### INSTRUCTIONS FOR THE TASK
Report each line below that carries the word "Through".

Stored records
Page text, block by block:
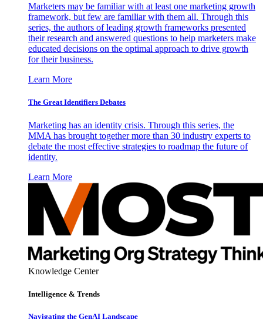
Marketers may be familiar with at least one marketing growth
framework, but few are familiar with them all. Through this
series, the authors of leading growth frameworks presented
their research and answered questions to help marketers make
educated decisions on the optimal approach to drive growth
for their business.
Learn More
The Great Identifiers Debates
Marketing has an identity crisis. Through this series, the
MMA has brought together more than 30 industry experts to
debate the most effective strategies to roadmap the future of
identity.
Learn More
Knowledge Center
Intelligence & Trends
Navigating the GenAI Landscape

### COMPLETED TASK
framework, but few are familiar with them all. Through this
Marketing has an identity crisis. Through this series, the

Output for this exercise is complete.